METHODS: Prior to testing the W2 in small fields, the W2 was evaluated in standard large field conditions to ensure good detector performance. These tests included energy dependence, short-term repeatability, dose-response linearity, angular dependence, temperature dependence, and dose rate dependence. Next, scan settings and calibration of the W2 were optimized to ensure high quality data acquisition. Profiles of small fields shaped by cones and multi-leaf collimator (MLCs) were measured using the W2 and IBA RAZOR diode in a scanning water tank. Output factors for cones (4-17.5 mm) and MLC fields (1, 2, 3 cm) were acquired with both detectors. Finally, the dose at isocenter for seven radiosurgery plans was measured with the W2 detector.

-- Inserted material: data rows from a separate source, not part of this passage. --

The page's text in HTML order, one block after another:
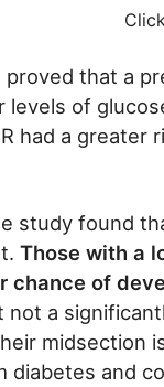
proved that a
levels of
had a
study found
Those with a
chance of
not a
midsection
diabetes and
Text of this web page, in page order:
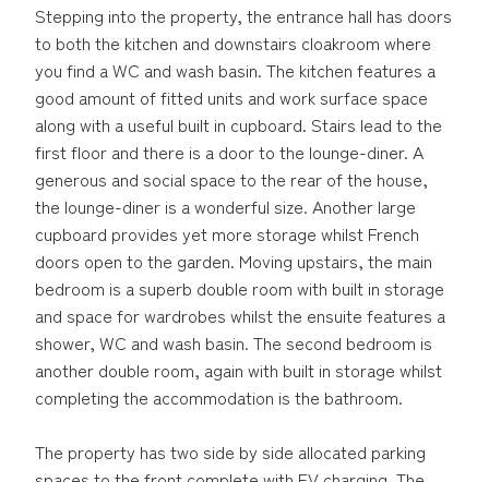
Stepping into the property, the entrance hall has doors
to both the kitchen and downstairs cloakroom where
you find a WC and wash basin. The kitchen features a
good amount of fitted units and work surface space
along with a useful built in cupboard. Stairs lead to the
first floor and there is a door to the lounge-diner. A
generous and social space to the rear of the house,
the lounge-diner is a wonderful size. Another large
cupboard provides yet more storage whilst French
doors open to the garden. Moving upstairs, the main
bedroom is a superb double room with built in storage
and space for wardrobes whilst the ensuite features a
shower, WC and wash basin. The second bedroom is
another double room, again with built in storage whilst
completing the accommodation is the bathroom.
The property has two side by side allocated parking
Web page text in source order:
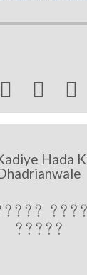
  
Hada
?????
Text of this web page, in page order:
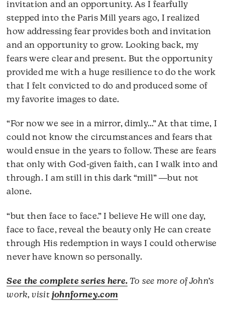
invitation and an opportunity. As I fearfully
stepped into the Paris Mill years ago, I realized
how addressing fear provides both and invitation
and an opportunity to grow. Looking back, my
fears were clear and present. But the opportunity
provided me with a huge resilience to do the work
that I felt convicted to do and produced some of
my favorite images to date.
“For now we see in a mirror, dimly…” At that time, I
could not know the circumstances and fears that
would ensue in the years to follow. These are fears
that only with God-given faith, can I walk into and
through. I am still in this dark “mill” ―but not
alone.
“but then face to face.” I believe He will one day,
face to face, reveal the beauty only He can create
through His redemption in ways I could otherwise
never have known so personally.
See the complete series here. To see more of John’s
work, visit johnforney.com
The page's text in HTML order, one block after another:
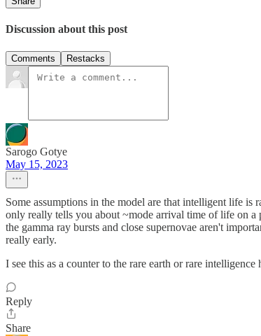
Discussion about this post
Comments Restacks
Sarogo Gotye
May 15, 2023
Some assumptions in the model are that intelligent life is
only really tells you about ~mode arrival time of life on a
the gamma ray bursts and close supernovae aren't
really early.
I see this as a counter to the rare earth or rare
Reply
Share
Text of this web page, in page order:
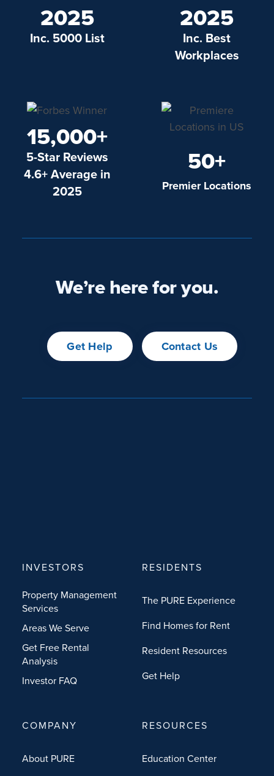
2025
Inc. 5000 List
2025
Inc. Best
Workplaces
15,000+
5-Star Reviews
4.6+ Average in
2025
50+
Premier Locations
We’re here for you.
Get Help Contact Us
INVESTORS
Property Management
Services
Areas We Serve
Get Free Rental
Analysis
Investor FAQ
RESIDENTS
The PURE Experience
Find Homes for Rent
Resident Resources
Get Help
COMPANY
About PURE
RESOURCES
Education Center
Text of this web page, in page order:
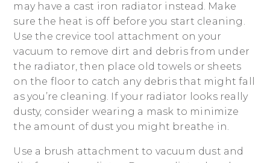
may have a cast iron radiator instead. Make
sure the heat is off before you start cleaning.
Use the crevice tool attachment on your
vacuum to remove dirt and debris from under
the radiator, then place old towels or sheets
on the floor to catch any debris that might fall
as you’re cleaning. If your radiator looks really
dusty, consider wearing a mask to minimize
the amount of dust you might breathe in.
Use a brush attachment to vacuum dust and
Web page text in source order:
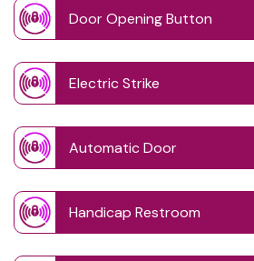
Door Opening Button
Electric Strike
Automatic Door
Handicap Restroom
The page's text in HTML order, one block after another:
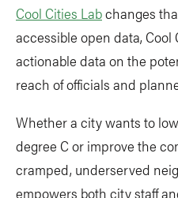
Cool Cities Labchanges
accessible open data, Cool
actionable data on the
reach of officials and
Whether a city wants to
degree C or improve the
cramped, underserved
empowers both city staff
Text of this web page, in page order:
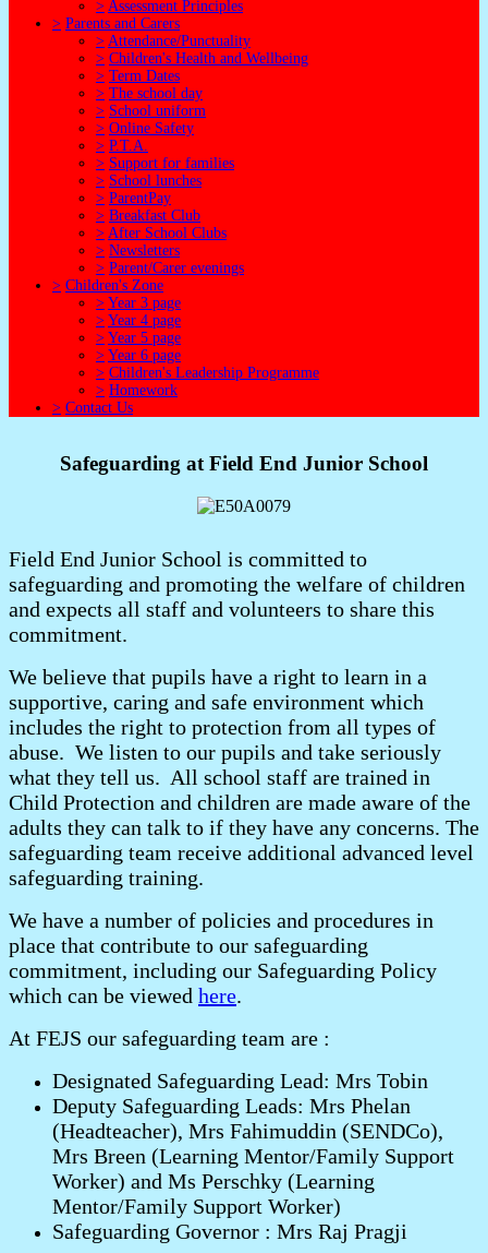
> Assessment Principles
> Parents and Carers
> Attendance/Punctuality
> Children's Health and Wellbeing
> Term Dates
> The school day
> School uniform
> Online Safety
> P.T.A.
> Support for families
> School lunches
> ParentPay
> Breakfast Club
> After School Clubs
> Newsletters
> Parent/Carer evenings
> Children's Zone
> Year 3 page
> Year 4 page
> Year 5 page
> Year 6 page
> Children's Leadership Programme
> Homework
> Contact Us
Safeguarding at Field End Junior School
Field End Junior School is committed to
safeguarding and promoting the welfare of children
and expects all staff and volunteers to share this
commitment.
We believe that pupils have a right to learn in a
supportive, caring and safe environment which
includes the right to protection from all types of
abuse. We listen to our pupils and take seriously
what they tell us. All school staff are trained in
Child Protection and children are made aware of the
adults they can talk to if they have any concerns. The
safeguarding team receive additional advanced level
safeguarding training.
We have a number of policies and procedures in
place that contribute to our safeguarding
commitment, including our Safeguarding Policy
which can be viewed here.
At FEJS our safeguarding team are :
Designated Safeguarding Lead: Mrs Tobin
Deputy Safeguarding Leads: Mrs Phelan
(Headteacher), Mrs Fahimuddin (SENDCo),
Mrs Breen (Learning Mentor/Family Support
Worker) and Ms Perschky (Learning
Mentor/Family Support Worker)
Safeguarding Governor : Mrs Raj Pragji
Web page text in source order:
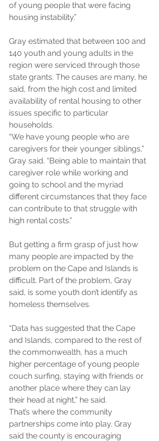
of young people that were facing
housing instability.”
Gray estimated that between 100 and
140 youth and young adults in the
region were serviced through those
state grants. The causes are many, he
said, from the high cost and limited
availability of rental housing to other
issues specific to particular
households.
“We have young people who are
caregivers for their younger siblings,”
Gray said. “Being able to maintain that
caregiver role while working and
going to school and the myriad
different circumstances that they face
can contribute to that struggle with
high rental costs.”
But getting a firm grasp of just how
many people are impacted by the
problem on the Cape and Islands is
difficult. Part of the problem, Gray
said, is some youth don’t identify as
homeless themselves.
“Data has suggested that the Cape
and Islands, compared to the rest of
the commonwealth, has a much
higher percentage of young people
couch surfing, staying with friends or
another place where they can lay
their head at night,” he said.
That’s where the community
partnerships come into play. Gray
said the county is encouraging
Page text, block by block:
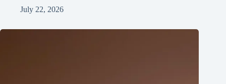
July 22, 2026
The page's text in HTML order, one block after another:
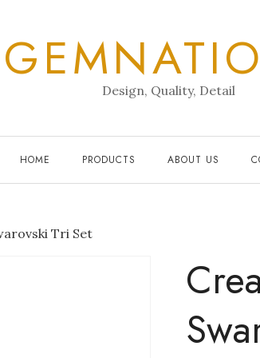
Design, Quality, Detail
HOME PRODUCTS ABOUT US
Tri Set

RESULTS: W2 exhibited acceptable warm-up behavior, short-term reproducibility, axial angular dependence, dose-rate linearity, and dose linearity. The detector exhibits a dependence upon energy, polar angle, and temperature. Scanning measurements taken with the W2 and RAZOR were in good agreement, with full-width half-maximum and penumbra widths agreeing to within 0.1 mm. The output factors measured by the W2 and RAZOR exhibited a maximum difference of 1.8%. For the seven point-dose measurements of radiosurgery plans, the W2 agreed well with our treatment planning system with a maximum deviation of 2.2%. The Čerenkov light ratio calibration method did not significantly impact the measurement of relative profiles, output factors, or point dose measurements.
CONCLUSION: The W2 demonstrated dosimetric characteristics that are suitable for radiosurgery field measurements. The detector agreed well with the RAZOR diode for output factors and scanned profiles and showed good agreement with the treatment planning system in measurements of clinical treatment plans.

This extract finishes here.